BEGIN

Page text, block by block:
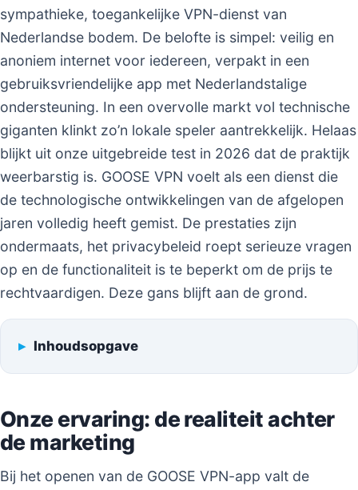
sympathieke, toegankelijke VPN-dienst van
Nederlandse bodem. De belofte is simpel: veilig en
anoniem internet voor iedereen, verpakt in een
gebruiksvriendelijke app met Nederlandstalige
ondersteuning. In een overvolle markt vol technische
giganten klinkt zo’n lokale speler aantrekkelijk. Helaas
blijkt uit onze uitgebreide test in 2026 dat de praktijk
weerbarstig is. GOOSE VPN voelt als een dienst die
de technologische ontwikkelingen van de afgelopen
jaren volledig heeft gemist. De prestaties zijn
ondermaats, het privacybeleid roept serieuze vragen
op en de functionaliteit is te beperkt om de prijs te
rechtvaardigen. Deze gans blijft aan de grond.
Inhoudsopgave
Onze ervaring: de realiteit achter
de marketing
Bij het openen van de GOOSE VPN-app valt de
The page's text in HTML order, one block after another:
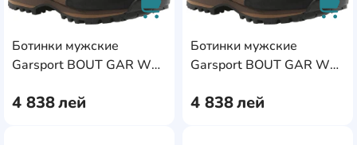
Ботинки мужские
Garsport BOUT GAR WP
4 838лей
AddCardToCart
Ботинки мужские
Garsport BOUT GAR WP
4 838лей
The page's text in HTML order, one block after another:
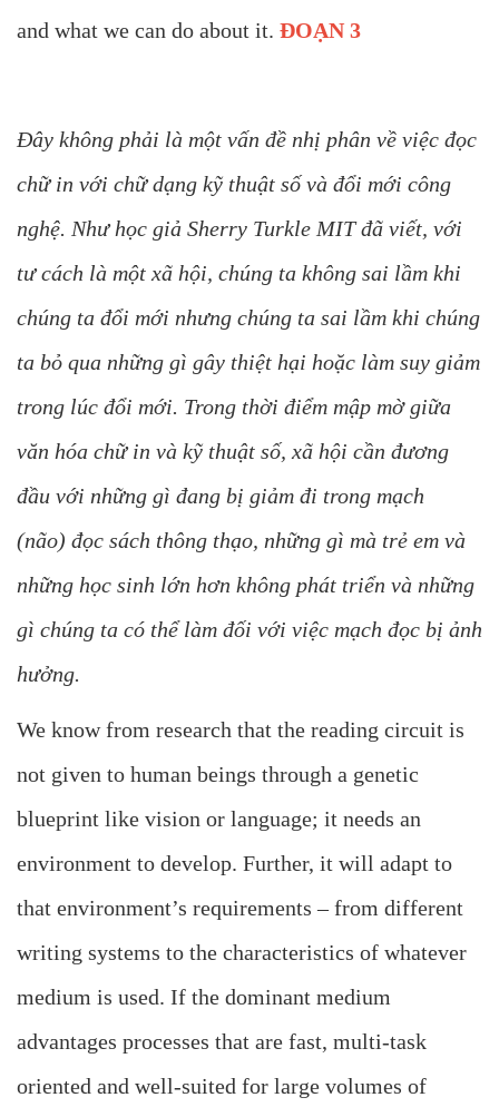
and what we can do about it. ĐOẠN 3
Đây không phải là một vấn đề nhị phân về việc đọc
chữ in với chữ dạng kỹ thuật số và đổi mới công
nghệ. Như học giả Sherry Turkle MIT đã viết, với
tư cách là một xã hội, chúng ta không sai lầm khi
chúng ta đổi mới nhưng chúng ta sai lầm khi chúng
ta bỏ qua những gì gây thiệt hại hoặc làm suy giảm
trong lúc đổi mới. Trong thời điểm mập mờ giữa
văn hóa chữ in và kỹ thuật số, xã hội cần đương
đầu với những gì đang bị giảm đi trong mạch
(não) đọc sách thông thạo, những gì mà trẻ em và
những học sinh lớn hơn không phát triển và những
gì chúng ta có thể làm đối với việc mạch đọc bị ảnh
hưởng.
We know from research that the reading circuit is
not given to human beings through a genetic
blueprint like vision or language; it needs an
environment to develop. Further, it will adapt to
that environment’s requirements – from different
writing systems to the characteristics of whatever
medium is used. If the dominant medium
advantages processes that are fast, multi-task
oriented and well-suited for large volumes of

END
BEGIN

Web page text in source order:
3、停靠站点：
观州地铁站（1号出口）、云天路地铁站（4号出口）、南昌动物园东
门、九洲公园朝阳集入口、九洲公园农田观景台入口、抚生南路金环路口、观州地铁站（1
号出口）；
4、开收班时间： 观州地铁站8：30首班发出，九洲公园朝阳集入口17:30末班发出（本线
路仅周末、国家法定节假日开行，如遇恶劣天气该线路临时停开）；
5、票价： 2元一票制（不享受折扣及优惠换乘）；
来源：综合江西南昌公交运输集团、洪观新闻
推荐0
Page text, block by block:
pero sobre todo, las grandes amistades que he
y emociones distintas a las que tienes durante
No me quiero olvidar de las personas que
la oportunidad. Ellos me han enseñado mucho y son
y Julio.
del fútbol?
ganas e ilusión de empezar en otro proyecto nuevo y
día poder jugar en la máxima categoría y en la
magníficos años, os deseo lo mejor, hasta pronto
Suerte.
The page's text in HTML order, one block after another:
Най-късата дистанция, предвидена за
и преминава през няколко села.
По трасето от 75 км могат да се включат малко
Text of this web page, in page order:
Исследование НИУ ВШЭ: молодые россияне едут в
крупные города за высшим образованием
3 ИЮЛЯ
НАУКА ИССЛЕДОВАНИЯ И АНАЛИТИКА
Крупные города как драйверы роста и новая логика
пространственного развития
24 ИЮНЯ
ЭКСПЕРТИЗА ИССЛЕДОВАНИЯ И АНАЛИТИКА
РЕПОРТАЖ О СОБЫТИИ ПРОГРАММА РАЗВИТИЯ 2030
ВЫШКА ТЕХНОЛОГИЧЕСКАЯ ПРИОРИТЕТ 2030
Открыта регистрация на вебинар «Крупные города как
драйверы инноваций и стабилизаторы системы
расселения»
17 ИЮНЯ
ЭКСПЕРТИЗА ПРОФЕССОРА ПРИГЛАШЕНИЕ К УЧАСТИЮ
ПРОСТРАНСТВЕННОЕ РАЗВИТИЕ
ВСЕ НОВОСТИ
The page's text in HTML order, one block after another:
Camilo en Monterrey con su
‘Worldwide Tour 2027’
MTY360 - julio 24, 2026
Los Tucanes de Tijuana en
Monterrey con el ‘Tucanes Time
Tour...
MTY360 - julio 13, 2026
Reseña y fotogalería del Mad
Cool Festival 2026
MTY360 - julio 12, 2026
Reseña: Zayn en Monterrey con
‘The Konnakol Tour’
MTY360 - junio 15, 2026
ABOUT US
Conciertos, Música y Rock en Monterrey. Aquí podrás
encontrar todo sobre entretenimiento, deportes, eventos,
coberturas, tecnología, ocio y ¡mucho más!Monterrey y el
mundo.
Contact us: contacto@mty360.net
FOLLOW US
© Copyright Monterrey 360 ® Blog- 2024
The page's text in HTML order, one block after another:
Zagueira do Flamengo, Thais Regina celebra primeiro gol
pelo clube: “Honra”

END

**YOUR TASK:** An exact copy of the lines above from the one with "anoniem internet voor" up to and including the one with "oriented and well-suited for large volumes of" is required; reproduce only those lines, omitting all pictures.

**SOLUTION TO THIS TASK:**
anoniem internet voor iedereen, verpakt in een
gebruiksvriendelijke app met Nederlandstalige
ondersteuning. In een overvolle markt vol technische
giganten klinkt zo’n lokale speler aantrekkelijk. Helaas
blijkt uit onze uitgebreide test in 2026 dat de praktijk
weerbarstig is. GOOSE VPN voelt als een dienst die
de technologische ontwikkelingen van de afgelopen
jaren volledig heeft gemist. De prestaties zijn
ondermaats, het privacybeleid roept serieuze vragen
op en de functionaliteit is te beperkt om de prijs te
rechtvaardigen. Deze gans blijft aan de grond.
Inhoudsopgave
Onze ervaring: de realiteit achter
de marketing
Bij het openen van de GOOSE VPN-app valt de
The page's text in HTML order, one block after another:
Ботинки мужские
Garsport BOUT GAR WP
4 838лей
AddCardToCart
Ботинки мужские
Garsport BOUT GAR WP
4 838лей
The page's text in HTML order, one block after another:
and what we can do about it. ĐOẠN 3
Đây không phải là một vấn đề nhị phân về việc đọc
chữ in với chữ dạng kỹ thuật số và đổi mới công
nghệ. Như học giả Sherry Turkle MIT đã viết, với
tư cách là một xã hội, chúng ta không sai lầm khi
chúng ta đổi mới nhưng chúng ta sai lầm khi chúng
ta bỏ qua những gì gây thiệt hại hoặc làm suy giảm
trong lúc đổi mới. Trong thời điểm mập mờ giữa
văn hóa chữ in và kỹ thuật số, xã hội cần đương
đầu với những gì đang bị giảm đi trong mạch
(não) đọc sách thông thạo, những gì mà trẻ em và
những học sinh lớn hơn không phát triển và những
gì chúng ta có thể làm đối với việc mạch đọc bị ảnh
hưởng.
We know from research that the reading circuit is
not given to human beings through a genetic
blueprint like vision or language; it needs an
environment to develop. Further, it will adapt to
that environment’s requirements – from different
writing systems to the characteristics of whatever
medium is used. If the dominant medium
advantages processes that are fast, multi-task
oriented and well-suited for large volumes of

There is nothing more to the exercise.